### Description of the task:
Drop the pictures, then repeat every record exactly as it stands.

┏━━

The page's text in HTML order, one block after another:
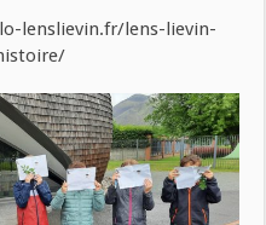
lenslievin.fr/lens-lievin-
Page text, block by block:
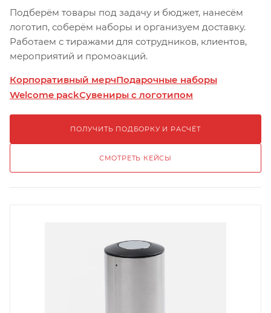
Подберём товары под задачу и бюджет, нанесём
логотип, соберём наборы и организуем доставку.
Работаем с тиражами для сотрудников, клиентов,
мероприятий и промоакций.
Корпоративный мерчПодарочные наборы
Welcome packСувениры с логотипом
ПОЛУЧИТЬ ПОДБОРКУ И РАСЧЁТ
СМОТРЕТЬ КЕЙСЫ
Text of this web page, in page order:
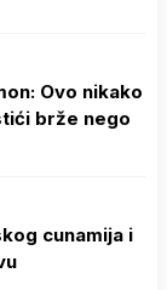
Ovo nikako
brže nego
cunamija i
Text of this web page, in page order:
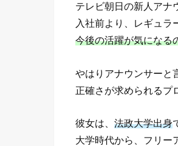
テレビ朝日の新人アナ
入社前より、レギュラ
今後の活躍が気になる
やはりアナウンサーと
正確さが求められるプ
彼女は、 法政大学出身
大学時代から、フリー
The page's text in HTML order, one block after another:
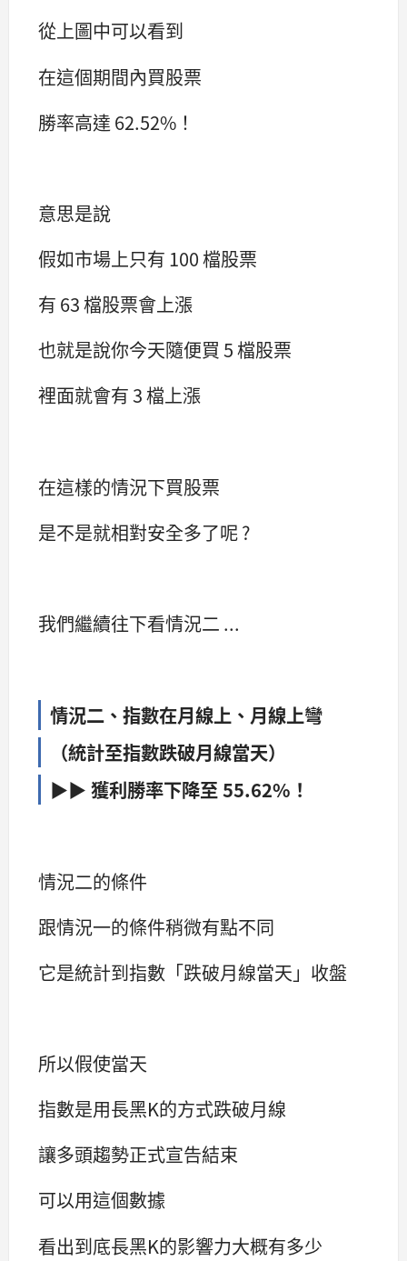
從上圖中可以看到
在這個期間內買股票
勝率高達 62.52%！
意思是說
假如市場上只有 100 檔股票
有 63 檔股票會上漲
也就是說你今天隨便買 5 檔股票
裡面就會有 3 檔上漲
在這樣的情況下買股票
是不是就相對安全多了呢 ?
我們繼續往下看情況二 ...
情況二、 指數在月線上、月線上彎
（統計至指數跌破月線當天）
▶▶ 獲利勝率下降至 55.62%！
情況二的條件
跟情況一的條件稍微有點不同
它是統計到指數「跌破月線當天」收盤
所以假使當天
指數是用長黑K的方式跌破月線
讓多頭趨勢正式宣告結束
可以用這個數據
看出到底長黑K的影響力大概有多少
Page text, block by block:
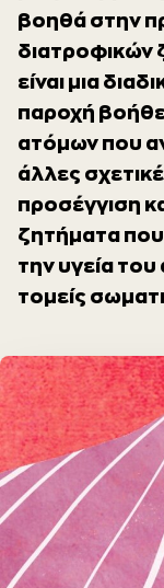
βοηθά στην
διατροφικών
είναι μια
παροχή
ατόμων που
άλλες
προσέγγιση
ζητήματα
την υγεία του
τομείς

┗━━

### Written solution:
The page's text in HTML order, one block after another:
lenslievin.fr/lens-lievin-
Page text, block by block:
Подберём товары под задачу и бюджет, нанесём
логотип, соберём наборы и организуем доставку.
Работаем с тиражами для сотрудников, клиентов,
мероприятий и промоакций.
Корпоративный мерчПодарочные наборы
Welcome packСувениры с логотипом
ПОЛУЧИТЬ ПОДБОРКУ И РАСЧЁТ
СМОТРЕТЬ КЕЙСЫ
Text of this web page, in page order:
Ovo nikako
brže nego
cunamija i
Text of this web page, in page order:
テレビ朝日の新人アナ
入社前より、レギュラ
今後の活躍が気になる
やはりアナウンサーと
正確さが求められるプ
彼女は、 法政大学出身
大学時代から、フリー
The page's text in HTML order, one block after another:
從上圖中可以看到
在這個期間內買股票
勝率高達 62.52%！
意思是說
假如市場上只有 100 檔股票
有 63 檔股票會上漲
也就是說你今天隨便買 5 檔股票
裡面就會有 3 檔上漲
在這樣的情況下買股票
是不是就相對安全多了呢 ?
我們繼續往下看情況二 ...
情況二、 指數在月線上、月線上彎
（統計至指數跌破月線當天）
▶▶ 獲利勝率下降至 55.62%！
情況二的條件
跟情況一的條件稍微有點不同
它是統計到指數「跌破月線當天」收盤
所以假使當天
指數是用長黑K的方式跌破月線
讓多頭趨勢正式宣告結束
可以用這個數據
看出到底長黑K的影響力大概有多少
Page text, block by block:
βοηθά στην
διατροφικών
είναι μια
παροχή
ατόμων που
άλλες
προσέγγιση
ζητήματα
την υγεία του
τομείς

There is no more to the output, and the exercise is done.